Once marginalized, R&B enjoys mainstream reign
By Gail Mitchell
LOS ANGELES (Billboard) - These days, it's not unusual to find Alicia Keys, Chris Brown, Ne-Yo and other contemporary R&B artists residing on the U.S. singles chart -- especially in its upper echelons. But that wasn't always the case.
Just ask Jerry Butler, a founding member of the Impressions. When the Hot 100 singles list debuted in 1958, the legendary Chicago soul group was breathing rarefied air as its "For Your Precious Love" settled in at No. 15. The single would eventually peak at No. 11 on the chart (and No. 3 on Billboard's Most Played R&B by Jockeys chart).
"It was difficult getting R&B records into major department stores," recalls Butler, nicknamed the Ice Man for his soulful, smooth-as-ice vocals. "Then there were (white) pop singers covering R&B hits, like Georgia Gibbs (LaVern Baker's "Tweedlee Dee," Etta James' "The Wallflower") and getting wider exposure and sales than black acts. That was the way things were in those days."
Before legendary producer Jerry Wexler, who died in August, helped coin the term "rhythm & blues" for Billboard in 1949, black singles' chart progress was chronicled in the magazine under the climate-revealing list titles Harlem Hit Parade (debuting in 1942) and Race Records (1945). But thanks to R&B groups like the Impressions and the Platters -- who ruled the top of the Hot 100 in 1959 for three weeks with "Smoke Gets in Your Eyes" -- things slowly began to change.

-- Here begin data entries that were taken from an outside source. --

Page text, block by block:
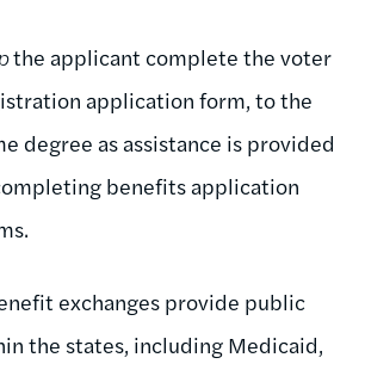
the applicant complete the voter
application form, to the
degree as assistance is provided
benefits application
exchanges provide public
the states, including Medicaid,
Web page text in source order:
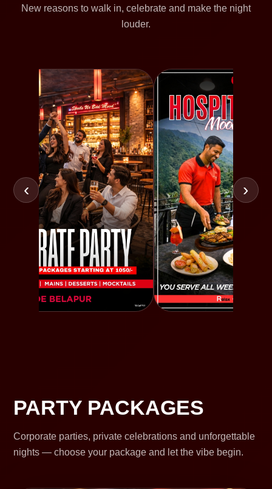
New reasons to walk in, celebrate and make the night
louder.
‹ ›
PARTY PACKAGES
Corporate parties, private celebrations and unforgettable
nights — choose your package and let the vibe begin.
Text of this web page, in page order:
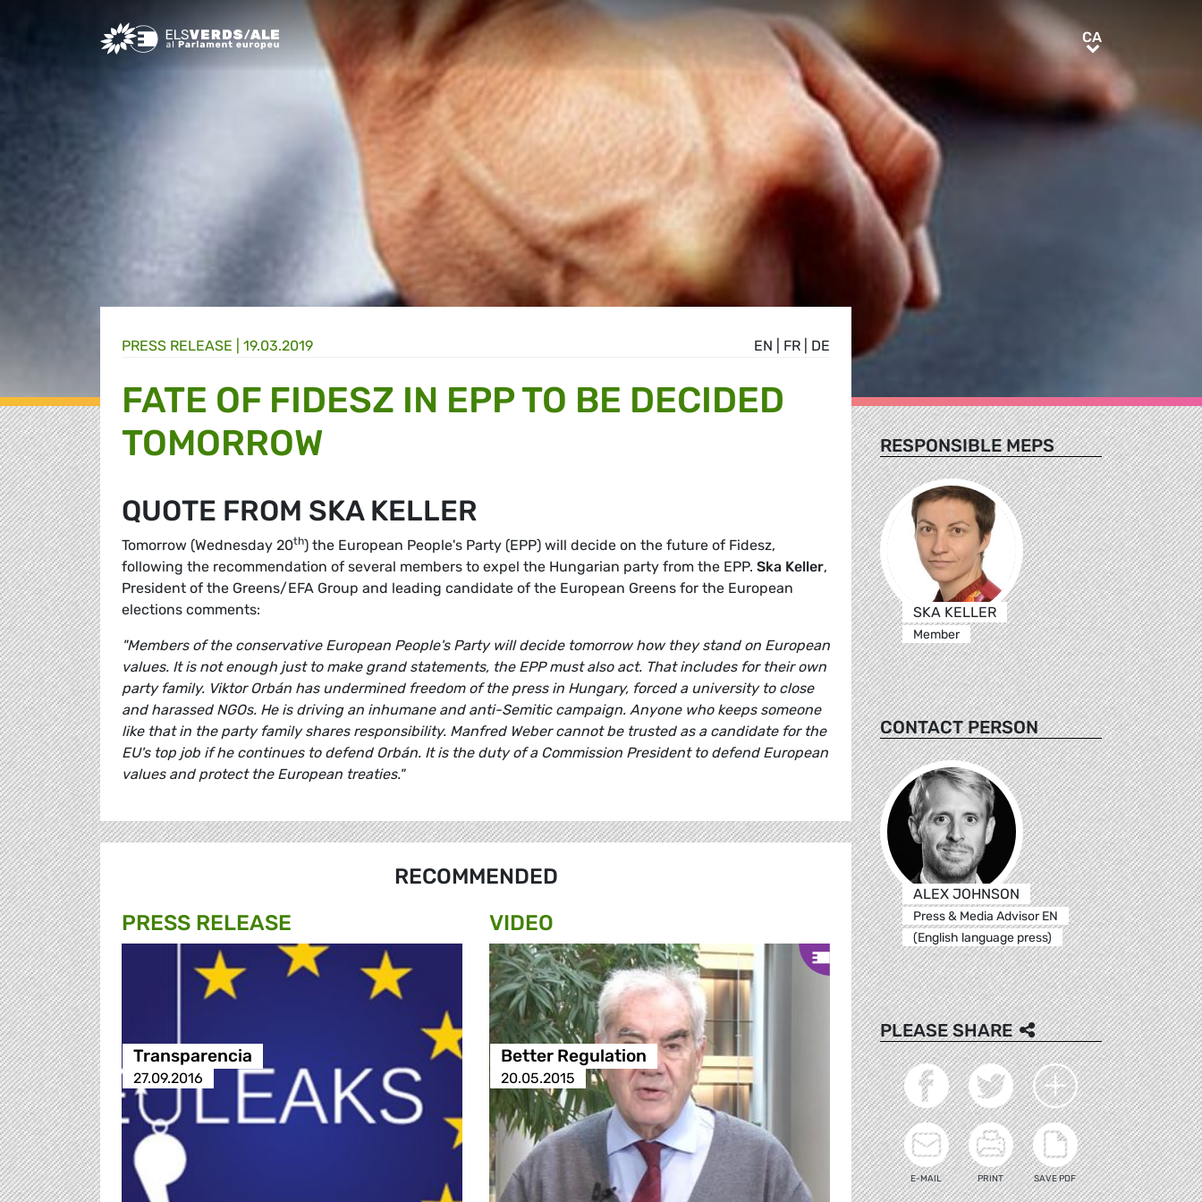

Peaking at No. 6 on the Hot 100, Ray Charles' "What'd I Say" was a portent of things to come. During his career, Charles claimed 12 top 10s on the chart, including three No. 1s. Then an upstart label by the name of Motown began flexing its R&B/pop muscle. Its precursor, Tamla Records, notched its first hit with the Miracles' No. 2-peaking "Shop Around" in 1960. Four years later, labelmates the Supremes began their march to ultimate girl group glory with the first of 12 No. 1s, "Where Did Our Love Go."

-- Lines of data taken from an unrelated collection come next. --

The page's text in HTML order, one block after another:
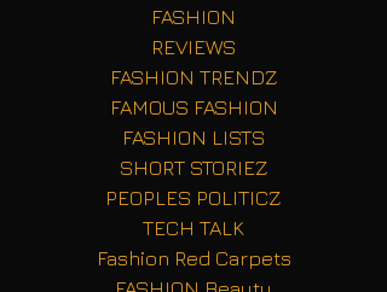
FASHION
REVIEWS
FASHION TRENDZ
FAMOUS FASHION
FASHION LISTS
SHORT STORIEZ
PEOPLES POLITICZ
TECH TALK
Fashion Red Carpets
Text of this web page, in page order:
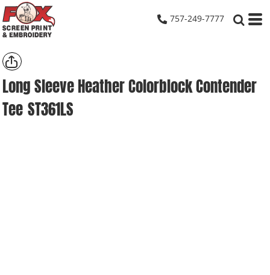
757-249-7777
Long Sleeve Heather Colorblock Contender
Tee ST361LS
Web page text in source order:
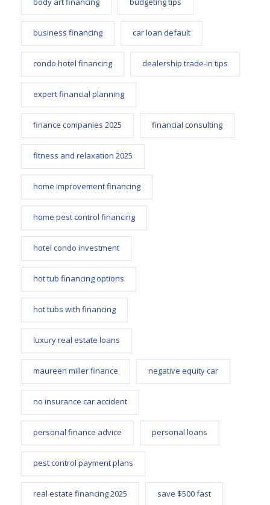
business financing car loan default
condo hotel financing dealership trade-in tips
expert financial planning
finance companies 2025 financial consulting
fitness and relaxation 2025
home improvement financing
home pest control financing
hotel condo investment
hot tub financing options
hot tubs with financing
luxury real estate loans
maureen miller finance negative equity car
no insurance car accident
personal finance advice personal loans
pest control payment plans
real estate financing 2025 save $500 fast
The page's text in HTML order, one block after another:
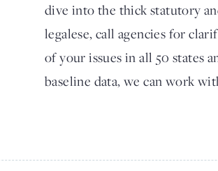
dive into the thick statutory
legalese, call agencies for
of your issues in all 50 states
baseline data, we can work
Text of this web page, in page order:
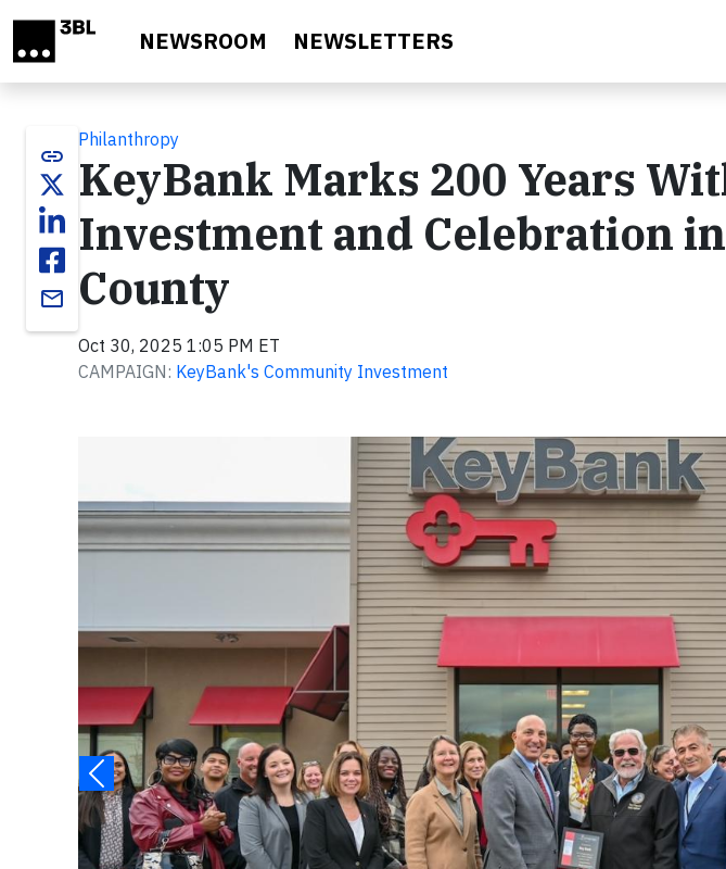
NEWSROOM NEWSLETTERS
link
email
Philanthropy
KeyBank Marks 200 Years
Investment and Celebration
County
Oct 30, 2025 1:05 PM ET
CAMPAIGN: KeyBank's Community Investment
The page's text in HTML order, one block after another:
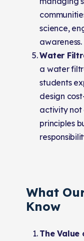
science,
awareness.
Water
a water
students
design
activity not
principles
What
Know
The Value
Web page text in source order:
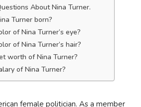
About Nina Turner.
Turner born?
of Nina Turner’s eye?
of Nina Turner’s hair?
worth of Nina Turner?
of Nina Turner?
female politician. As a member

With increased radio airplay and retail accessibility, R&B continued to raise its mainstream profile. Among the acts upping the ante were James Brown, Aretha Franklin, Sly & the Family Stone, the Jackson 5, Isaac Hayes, Lionel Richie and Whitney Houston.
Then Boyz II Men drove home R&B's mainstream potential in a big way. The Philadelphia quartet broke the record at the time for most weeks at No. 1 on October 24, 1992, when "End of the Road" notched its 11th week atop the singles chart. In the years since then, the genre has remained a powerful chart presence.